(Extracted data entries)
__________

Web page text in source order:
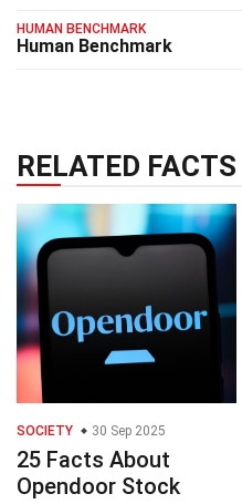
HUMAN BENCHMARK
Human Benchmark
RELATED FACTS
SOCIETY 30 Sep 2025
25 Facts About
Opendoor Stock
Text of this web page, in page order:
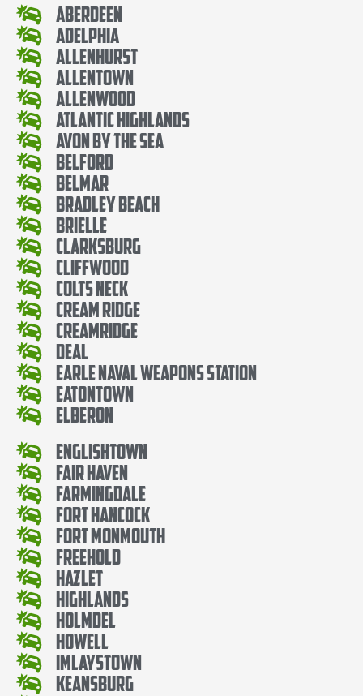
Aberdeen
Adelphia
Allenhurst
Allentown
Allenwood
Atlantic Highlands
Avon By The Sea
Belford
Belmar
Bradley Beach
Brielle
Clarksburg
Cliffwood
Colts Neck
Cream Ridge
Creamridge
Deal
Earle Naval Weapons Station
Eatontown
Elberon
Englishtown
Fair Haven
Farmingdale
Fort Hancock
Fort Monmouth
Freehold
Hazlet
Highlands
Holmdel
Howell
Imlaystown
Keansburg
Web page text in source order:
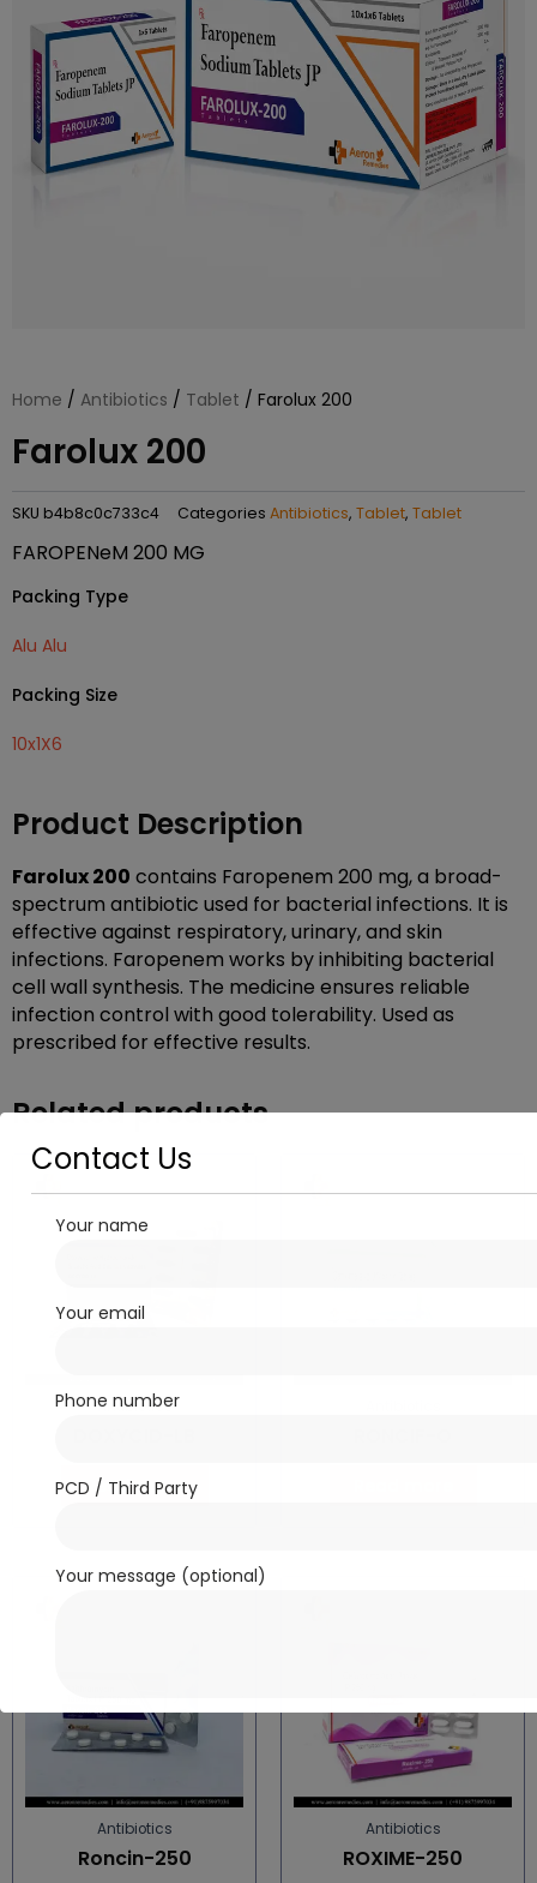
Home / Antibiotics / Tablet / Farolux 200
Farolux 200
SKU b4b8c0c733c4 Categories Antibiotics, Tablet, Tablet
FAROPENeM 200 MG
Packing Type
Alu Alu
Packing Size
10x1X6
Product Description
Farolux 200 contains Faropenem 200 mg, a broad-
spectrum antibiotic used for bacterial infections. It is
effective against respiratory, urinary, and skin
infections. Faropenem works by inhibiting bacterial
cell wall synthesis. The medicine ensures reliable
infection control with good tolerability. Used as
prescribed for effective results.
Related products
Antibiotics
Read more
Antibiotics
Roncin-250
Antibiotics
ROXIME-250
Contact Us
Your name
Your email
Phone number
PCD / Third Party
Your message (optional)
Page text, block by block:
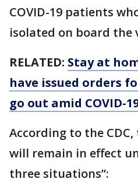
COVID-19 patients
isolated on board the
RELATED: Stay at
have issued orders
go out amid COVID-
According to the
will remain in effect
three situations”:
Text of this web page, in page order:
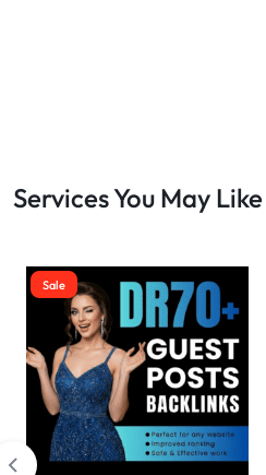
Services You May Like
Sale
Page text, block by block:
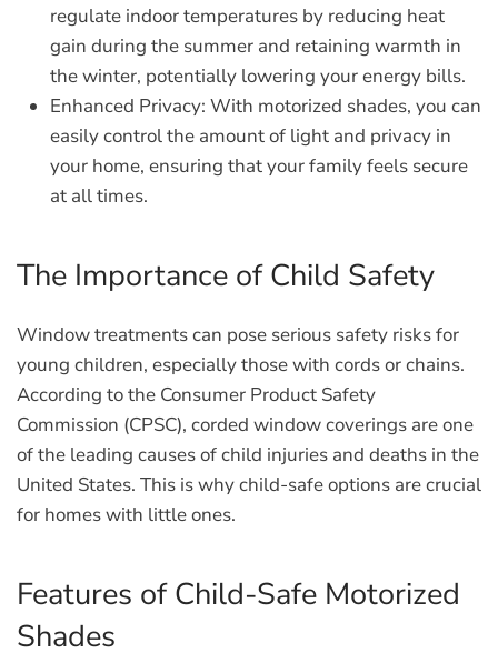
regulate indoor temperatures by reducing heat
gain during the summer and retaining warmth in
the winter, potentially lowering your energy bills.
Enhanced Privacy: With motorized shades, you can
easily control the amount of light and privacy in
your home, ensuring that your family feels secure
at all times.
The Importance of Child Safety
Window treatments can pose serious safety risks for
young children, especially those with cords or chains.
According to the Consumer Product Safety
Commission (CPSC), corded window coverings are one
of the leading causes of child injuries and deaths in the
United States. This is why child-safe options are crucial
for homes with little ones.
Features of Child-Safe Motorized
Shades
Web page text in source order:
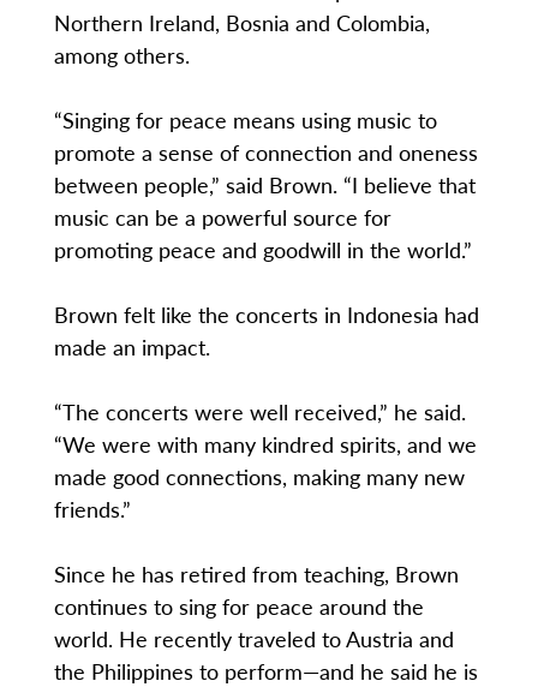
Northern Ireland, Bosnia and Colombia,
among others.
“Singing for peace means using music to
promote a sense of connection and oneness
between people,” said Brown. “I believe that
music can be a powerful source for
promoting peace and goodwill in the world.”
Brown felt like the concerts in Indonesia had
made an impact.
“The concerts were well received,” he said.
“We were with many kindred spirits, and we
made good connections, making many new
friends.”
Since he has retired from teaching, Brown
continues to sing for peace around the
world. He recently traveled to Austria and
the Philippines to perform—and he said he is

__________

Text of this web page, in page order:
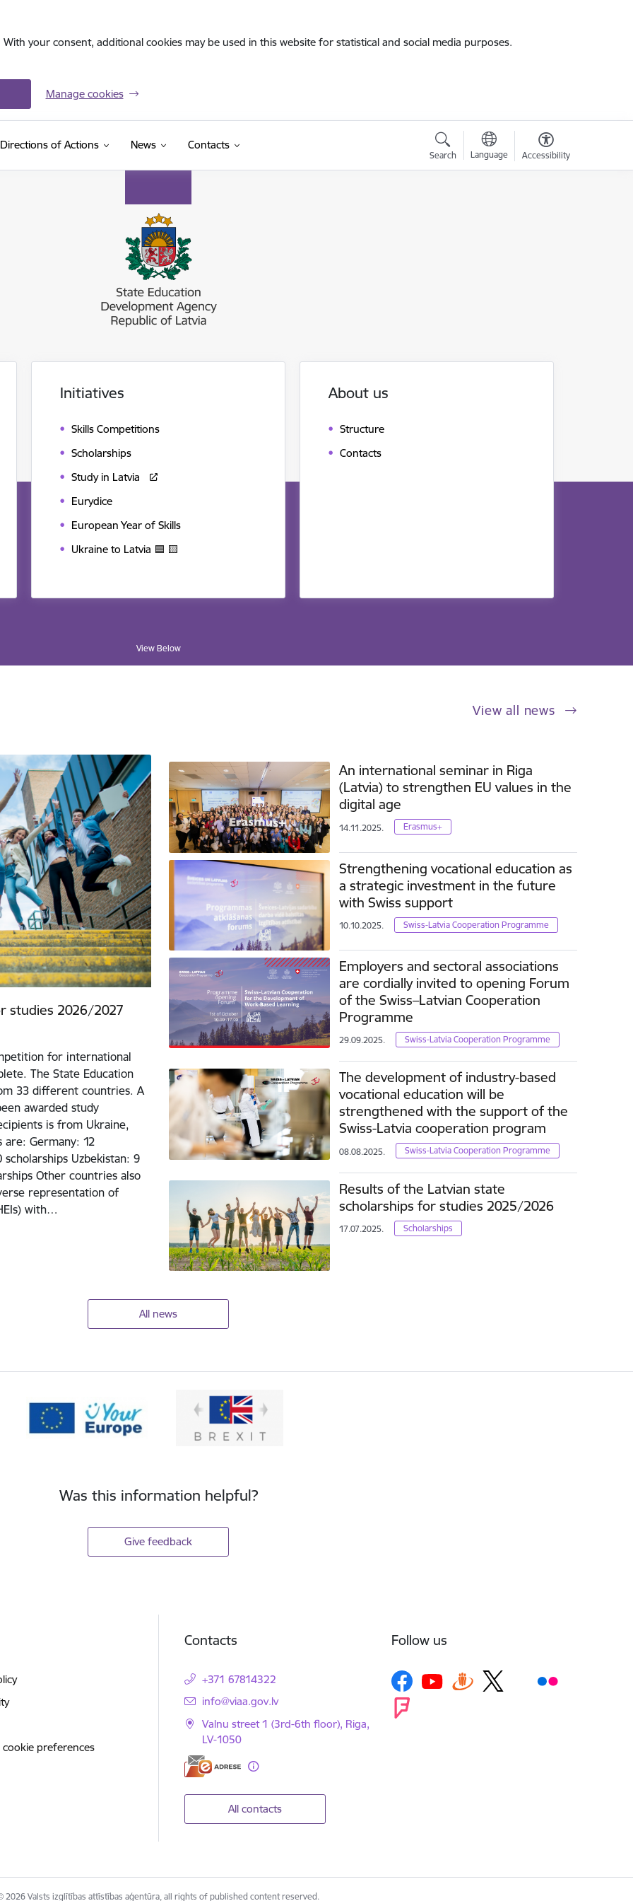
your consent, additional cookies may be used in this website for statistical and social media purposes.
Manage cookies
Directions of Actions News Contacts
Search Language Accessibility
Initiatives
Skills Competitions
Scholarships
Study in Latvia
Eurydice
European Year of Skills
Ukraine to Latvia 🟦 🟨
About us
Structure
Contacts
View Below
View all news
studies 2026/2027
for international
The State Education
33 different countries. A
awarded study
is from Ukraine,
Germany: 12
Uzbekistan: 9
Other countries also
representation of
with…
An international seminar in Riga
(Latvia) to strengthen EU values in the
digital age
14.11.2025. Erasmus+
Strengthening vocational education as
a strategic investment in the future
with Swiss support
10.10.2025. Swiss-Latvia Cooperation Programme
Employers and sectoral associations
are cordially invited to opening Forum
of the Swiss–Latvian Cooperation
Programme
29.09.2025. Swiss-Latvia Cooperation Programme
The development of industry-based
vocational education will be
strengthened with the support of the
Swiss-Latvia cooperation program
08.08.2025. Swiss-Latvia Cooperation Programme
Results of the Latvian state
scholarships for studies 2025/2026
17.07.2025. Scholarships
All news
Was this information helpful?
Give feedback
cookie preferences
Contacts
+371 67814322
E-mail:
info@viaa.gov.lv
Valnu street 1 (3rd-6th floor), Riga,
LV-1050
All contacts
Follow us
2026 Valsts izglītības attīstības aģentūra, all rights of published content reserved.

__________

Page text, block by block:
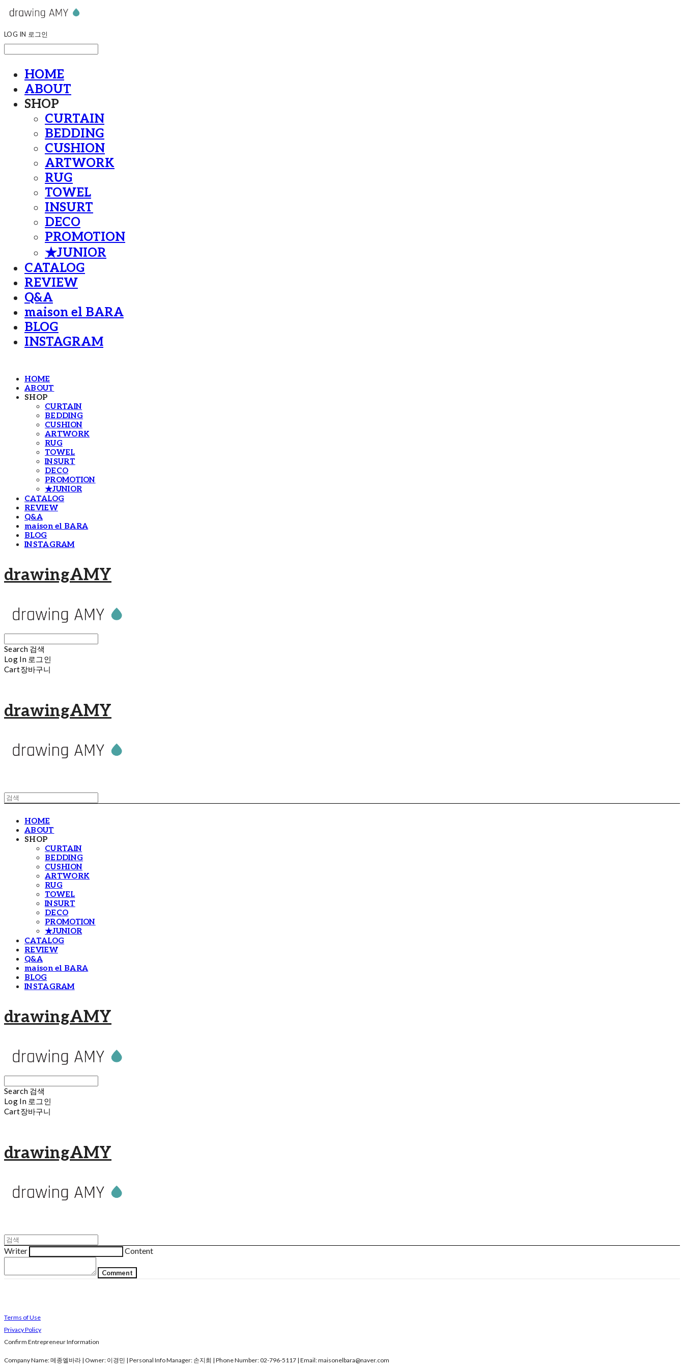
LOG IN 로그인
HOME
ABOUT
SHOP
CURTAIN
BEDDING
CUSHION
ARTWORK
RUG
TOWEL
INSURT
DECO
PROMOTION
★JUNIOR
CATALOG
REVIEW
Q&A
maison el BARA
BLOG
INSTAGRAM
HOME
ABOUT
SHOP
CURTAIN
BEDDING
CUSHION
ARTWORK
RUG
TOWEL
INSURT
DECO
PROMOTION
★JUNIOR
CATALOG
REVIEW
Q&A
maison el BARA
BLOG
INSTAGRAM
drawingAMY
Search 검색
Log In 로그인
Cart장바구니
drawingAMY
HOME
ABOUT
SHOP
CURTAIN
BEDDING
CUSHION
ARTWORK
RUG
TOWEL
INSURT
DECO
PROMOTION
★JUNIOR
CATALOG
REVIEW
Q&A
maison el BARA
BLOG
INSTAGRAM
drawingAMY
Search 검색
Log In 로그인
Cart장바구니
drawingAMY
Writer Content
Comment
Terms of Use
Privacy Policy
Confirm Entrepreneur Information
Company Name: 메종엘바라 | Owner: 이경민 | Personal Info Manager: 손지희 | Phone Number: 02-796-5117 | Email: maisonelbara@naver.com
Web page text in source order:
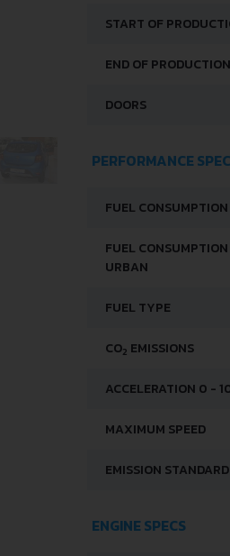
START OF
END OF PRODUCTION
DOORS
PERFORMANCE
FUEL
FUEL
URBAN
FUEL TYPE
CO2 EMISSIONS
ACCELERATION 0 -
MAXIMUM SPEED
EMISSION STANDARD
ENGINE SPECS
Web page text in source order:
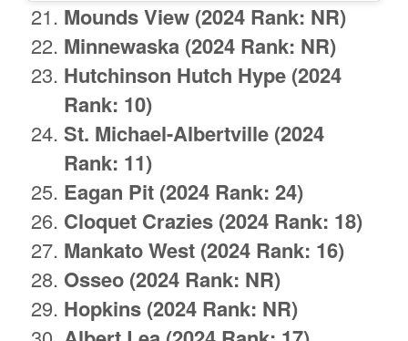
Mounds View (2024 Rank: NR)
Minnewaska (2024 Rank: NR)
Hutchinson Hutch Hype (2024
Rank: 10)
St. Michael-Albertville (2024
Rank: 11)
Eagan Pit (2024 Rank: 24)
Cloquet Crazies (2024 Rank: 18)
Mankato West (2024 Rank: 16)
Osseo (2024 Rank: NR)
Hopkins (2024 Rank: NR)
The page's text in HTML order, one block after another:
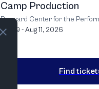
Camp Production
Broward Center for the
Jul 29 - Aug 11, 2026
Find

__________

» **What this task involves**: Copy each line of the data that includes the word "infections".

» **Result**:
spectrum antibiotic used for bacterial infections. It is
infections. Faropenem works by inhibiting bacterial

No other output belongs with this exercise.